赤精子陰陽鏡光芒黯淡,被龜靈聖母日月寶珠壓得節節敗退;太乙真人九龍神火罩中火龍哀鳴,無當聖母的天花妙墜旗已罩住半邊罩身;懼留孫捆仙繩靈性大損,文殊、普賢、慈航等皆左支右絀……昔日威風凜凜的玉虛十二金仙,此刻竟無一不露敗象!
“當初讓諸位師弟歷劫黃河陣,本為洩去封神殺劫中沾染的煞氣。”
南極仙翁心中苦澀,“按師尊推算,待封神完結,煞氣自消,彼等便可重修道基,再攀高峰。豈料天機生變,劫數綿延至今……”
他抬眼望向高空——那裡九鳳祖巫雙翼已完全壓制畢方妖帥,霜雪封住火鳥脖頸,雷霆劈落赤羽漫天。

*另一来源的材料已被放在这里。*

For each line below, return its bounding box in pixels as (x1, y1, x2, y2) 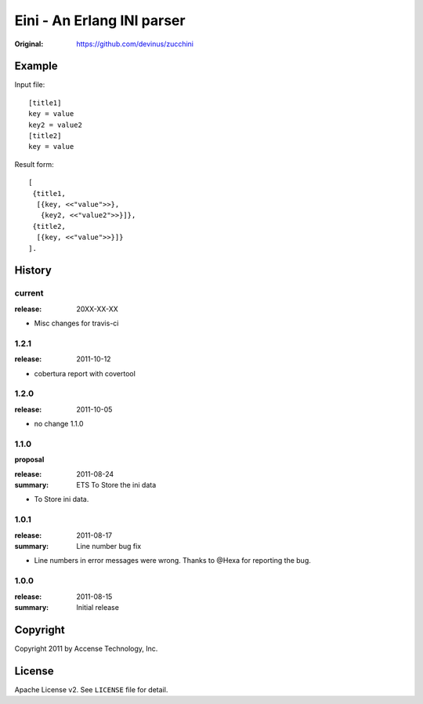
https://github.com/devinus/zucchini (76, 39, 193, 49)
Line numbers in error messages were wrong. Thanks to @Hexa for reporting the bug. (34, 556, 311, 565)
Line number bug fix (76, 541, 142, 550)
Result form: (14, 159, 54, 169)
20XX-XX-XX (76, 304, 119, 314)
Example (14, 60, 58, 73)
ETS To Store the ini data (76, 481, 157, 490)
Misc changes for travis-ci (34, 318, 119, 328)
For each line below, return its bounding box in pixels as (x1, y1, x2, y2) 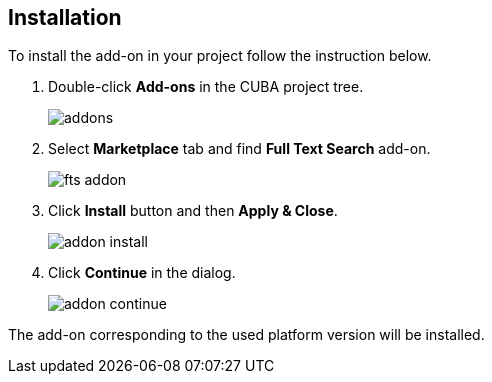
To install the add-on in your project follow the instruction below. (8, 47, 432, 65)
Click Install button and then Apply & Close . (48, 202, 338, 220)
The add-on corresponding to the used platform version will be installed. (8, 326, 485, 344)
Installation (8, 5, 122, 30)
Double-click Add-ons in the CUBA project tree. (48, 78, 364, 96)
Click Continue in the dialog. (48, 264, 236, 282)
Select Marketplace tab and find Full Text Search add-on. (48, 140, 431, 158)
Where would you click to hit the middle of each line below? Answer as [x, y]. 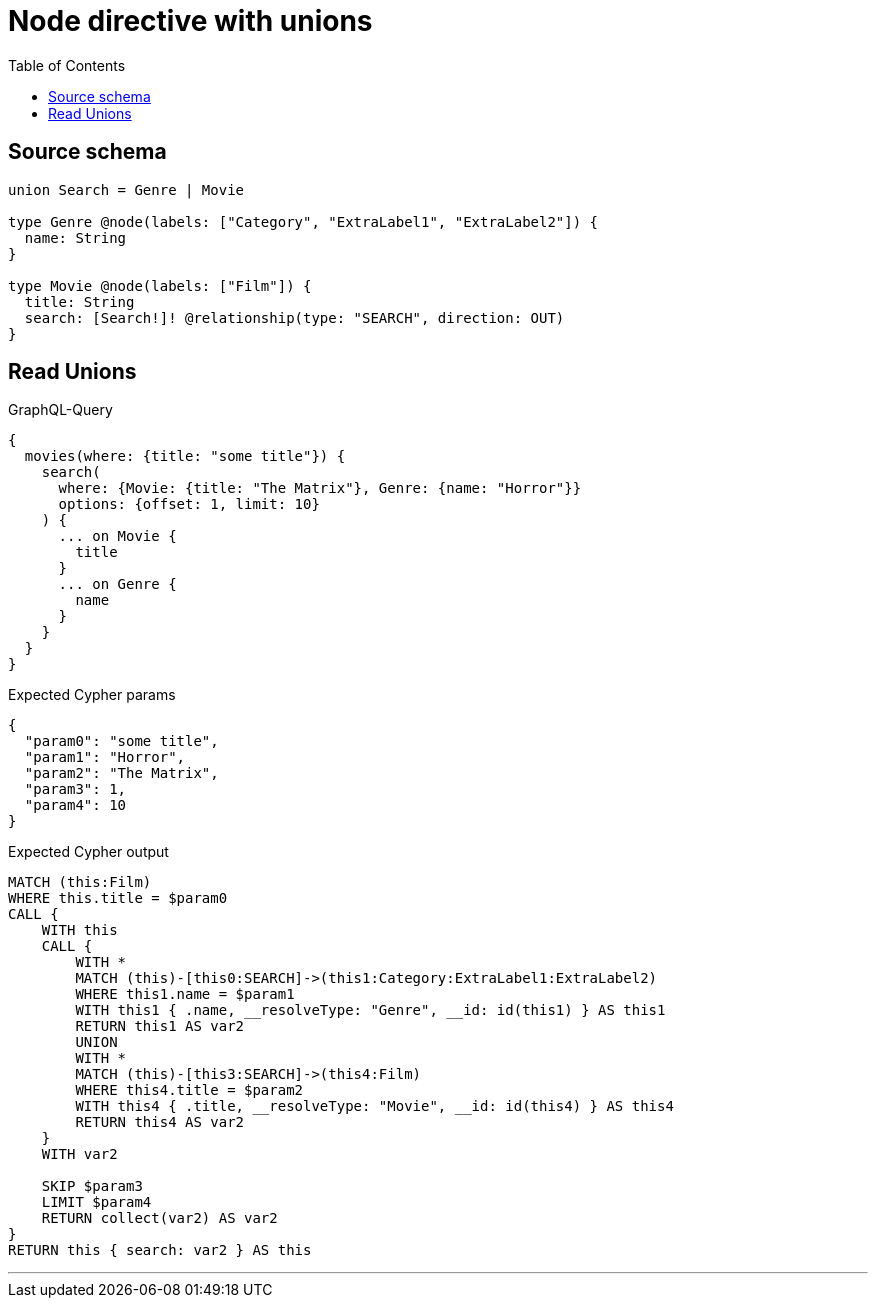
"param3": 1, [75, 789]
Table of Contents [67, 65]
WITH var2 [79, 1154]
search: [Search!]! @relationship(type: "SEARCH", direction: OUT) [294, 317]
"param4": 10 [75, 805]
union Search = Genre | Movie [126, 189]
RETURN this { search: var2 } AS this [160, 1250]
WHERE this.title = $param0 [118, 898]
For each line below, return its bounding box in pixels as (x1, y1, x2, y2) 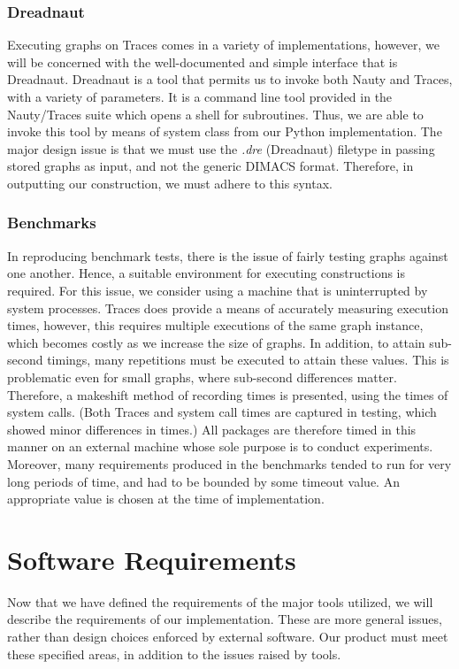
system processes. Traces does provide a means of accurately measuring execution (7, 298, 448, 317)
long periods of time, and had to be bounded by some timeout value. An (7, 472, 400, 490)
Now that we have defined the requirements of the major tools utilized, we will (7, 592, 433, 611)
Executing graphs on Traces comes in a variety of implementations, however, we (7, 35, 440, 54)
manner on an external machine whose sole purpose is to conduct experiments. (7, 437, 433, 456)
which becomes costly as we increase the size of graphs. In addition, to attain (7, 333, 425, 351)
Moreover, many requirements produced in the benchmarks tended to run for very (7, 454, 452, 473)
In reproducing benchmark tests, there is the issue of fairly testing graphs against (7, 246, 448, 265)
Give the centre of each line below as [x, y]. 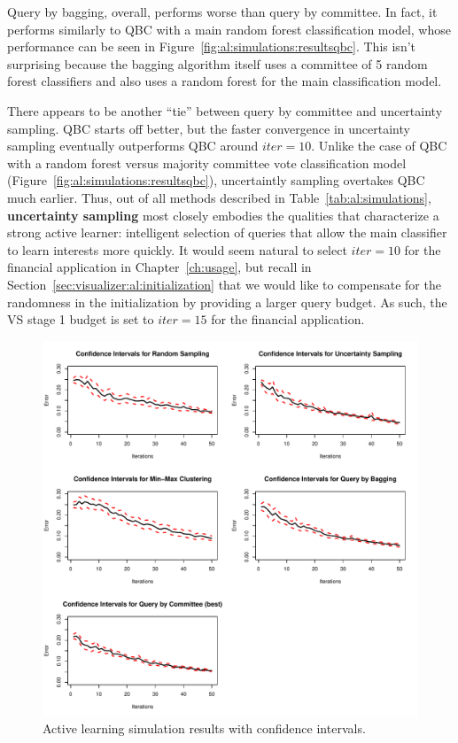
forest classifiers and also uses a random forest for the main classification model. [225, 81]
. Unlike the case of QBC [379, 146]
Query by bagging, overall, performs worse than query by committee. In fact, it [222, 12]
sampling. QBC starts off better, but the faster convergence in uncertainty [209, 128]
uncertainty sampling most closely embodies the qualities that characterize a [223, 215]
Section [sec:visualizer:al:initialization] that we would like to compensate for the [224, 284]
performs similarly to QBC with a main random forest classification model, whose [229, 29]
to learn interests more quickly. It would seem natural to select [177, 249]
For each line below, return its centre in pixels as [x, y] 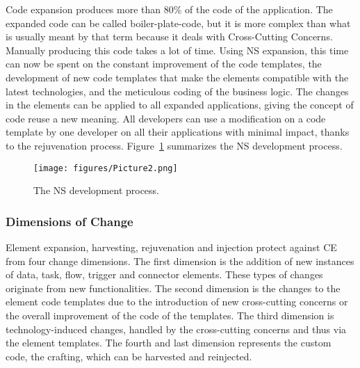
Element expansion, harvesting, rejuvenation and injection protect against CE [171, 247]
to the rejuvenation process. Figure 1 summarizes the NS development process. [174, 145]
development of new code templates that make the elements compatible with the [177, 77]
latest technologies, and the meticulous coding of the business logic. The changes [177, 91]
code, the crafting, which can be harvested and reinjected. [129, 356]
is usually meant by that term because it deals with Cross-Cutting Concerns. [169, 37]
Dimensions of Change [69, 221]
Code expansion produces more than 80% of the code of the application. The [169, 9]
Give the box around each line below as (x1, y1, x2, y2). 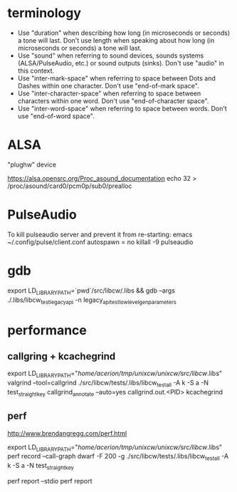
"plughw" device (7, 160, 57, 169)
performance (7, 322, 87, 338)
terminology (7, 5, 82, 21)
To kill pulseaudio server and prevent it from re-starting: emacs (7, 230, 193, 239)
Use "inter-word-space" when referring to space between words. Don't (17, 104, 228, 112)
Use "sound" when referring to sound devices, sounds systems (17, 51, 204, 60)
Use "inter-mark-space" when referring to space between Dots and (17, 73, 216, 83)
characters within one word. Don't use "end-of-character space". (17, 96, 209, 105)
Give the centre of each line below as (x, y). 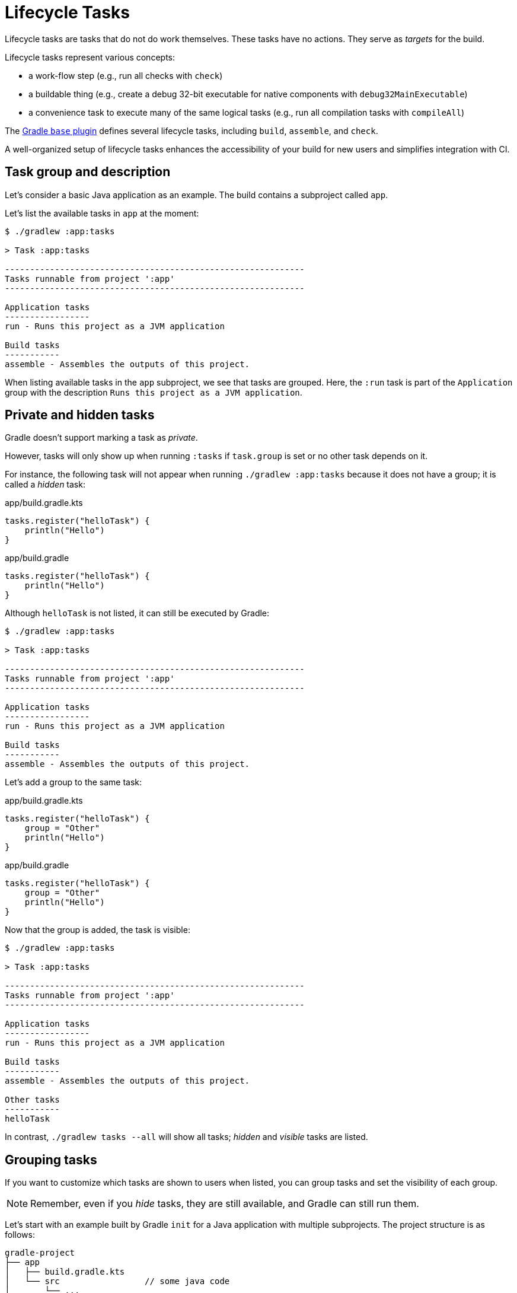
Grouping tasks (51, 1160)
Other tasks (32, 1100)
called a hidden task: (45, 485)
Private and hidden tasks (80, 415)
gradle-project (40, 1253)
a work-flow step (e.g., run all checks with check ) (126, 75)
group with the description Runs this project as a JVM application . (154, 392)
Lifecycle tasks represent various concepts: (90, 57)

這位巫族最後的祖巫顯露的實力,竟隱隱觸控到了準聖中期的門檻!
不能再等了。
南極仙翁壽仙杖輕頓虛空,聲音傳遍戰場:“諸位師弟,布玉虛崑崙大陣!”
十二金仙聞令,齊齊長嘯!
廣成子不顧傷勢,雙手結印,九仙山桃源洞虛影自背後升起;赤精子噴出精血灑在陰陽鏡上,太華山雲霄洞顯化;玉鼎真人斬仙劍指天,玉泉山金霞洞洞門大開;道行天尊降魔杵砸地,金庭山玉屋洞轟鳴響應……
自崑崙祖脈始,洪荒大地十二處靈山福地同時震動!
那是元始天尊早年佈局——將崑崙山主脈靈氣分潤十二處支脈,予十二位親傳弟子開府立洞。平日裡各自修行,戰時可連成一體!
此刻,十二座仙山虛影在洪荒上空交織,靈氣如海匯聚。山影重疊,竟緩緩凝成一尊巍峨無比的崑崙神山虛影!
此山高不知幾萬丈,山體流轉玉清仙光,山巔有麒麟奔走,山腰見白鶴翱翔,山腳現玄龜負碑——正是開天闢地之初,洪荒第二神山的本源顯化!
神山緩緩轉動,攜著鎮壓萬古的恢弘道韻,朝著截教萬仙所在的方位,沉沉壓落!
“哈哈哈哈!好一個玉虛崑崙大陣!”
多寶道人仰天大笑,非但不懼,反而眼中燃起熾熱戰意:“師尊曾言,闡截二教終有一戰。今日便讓洪荒眾生見證,何為截教萬仙來朝!”